◆ WHAT IS EXPECTED ◆
The expected output is the full set of entries, retyped verbatim, pictures excluded.

(Data extracted from a collection)
Content starts
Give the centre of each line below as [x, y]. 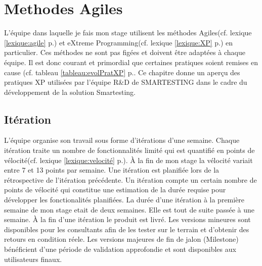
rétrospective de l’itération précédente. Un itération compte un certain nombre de [130, 179]
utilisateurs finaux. [33, 259]
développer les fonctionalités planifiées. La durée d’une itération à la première [124, 200]
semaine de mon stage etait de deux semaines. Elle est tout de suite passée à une [129, 209]
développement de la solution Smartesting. [70, 92]
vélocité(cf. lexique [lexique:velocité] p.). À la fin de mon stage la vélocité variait [128, 160]
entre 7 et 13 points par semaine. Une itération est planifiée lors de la [112, 170]
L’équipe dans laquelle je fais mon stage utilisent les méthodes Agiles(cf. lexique [128, 33]
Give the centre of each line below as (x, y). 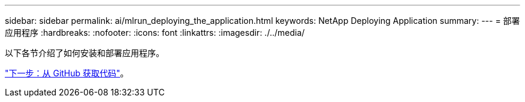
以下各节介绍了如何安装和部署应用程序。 (85, 53)
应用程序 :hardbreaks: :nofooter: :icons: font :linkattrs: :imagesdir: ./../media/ (155, 33)
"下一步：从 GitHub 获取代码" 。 (67, 73)
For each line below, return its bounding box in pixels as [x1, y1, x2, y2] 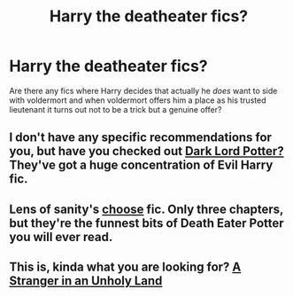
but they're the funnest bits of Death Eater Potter [9, 215, 285, 231]
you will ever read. [9, 229, 113, 245]
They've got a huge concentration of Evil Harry [9, 158, 274, 173]
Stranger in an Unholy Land [9, 273, 163, 289]
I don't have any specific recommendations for [9, 130, 273, 145]
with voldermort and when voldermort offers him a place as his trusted [9, 95, 266, 106]
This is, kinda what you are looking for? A [9, 260, 242, 275]
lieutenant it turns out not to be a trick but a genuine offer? [9, 104, 222, 114]
Content ends
◆ ANSWER TO THE PROBLEM ◆
Give the centre of each line below as [x, y]. 
rétrospective de l’itération précédente. Un itération compte un certain nombre de [130, 179]
utilisateurs finaux. [33, 259]
développer les fonctionalités planifiées. La durée d’une itération à la première [124, 200]
semaine de mon stage etait de deux semaines. Elle est tout de suite passée à une [129, 209]
développement de la solution Smartesting. [70, 92]
vélocité(cf. lexique [lexique:velocité] p.). À la fin de mon stage la vélocité variait [128, 160]
entre 7 et 13 points par semaine. Une itération est planifiée lors de la [112, 170]
L’équipe dans laquelle je fais mon stage utilisent les méthodes Agiles(cf. lexique [128, 33]
Give the centre of each line below as (x, y). 
以下各节介绍了如何安装和部署应用程序。 (85, 53)
应用程序 :hardbreaks: :nofooter: :icons: font :linkattrs: :imagesdir: ./../media/ (155, 33)
"下一步：从 GitHub 获取代码" 。 (67, 73)
For each line below, return its bounding box in pixels as [x1, y1, x2, y2] 
but they're the funnest bits of Death Eater Potter [9, 215, 285, 231]
you will ever read. [9, 229, 113, 245]
They've got a huge concentration of Evil Harry [9, 158, 274, 173]
Stranger in an Unholy Land [9, 273, 163, 289]
I don't have any specific recommendations for [9, 130, 273, 145]
with voldermort and when voldermort offers him a place as his trusted [9, 95, 266, 106]
This is, kinda what you are looking for? A [9, 260, 242, 275]
lieutenant it turns out not to be a trick but a genuine offer? [9, 104, 222, 114]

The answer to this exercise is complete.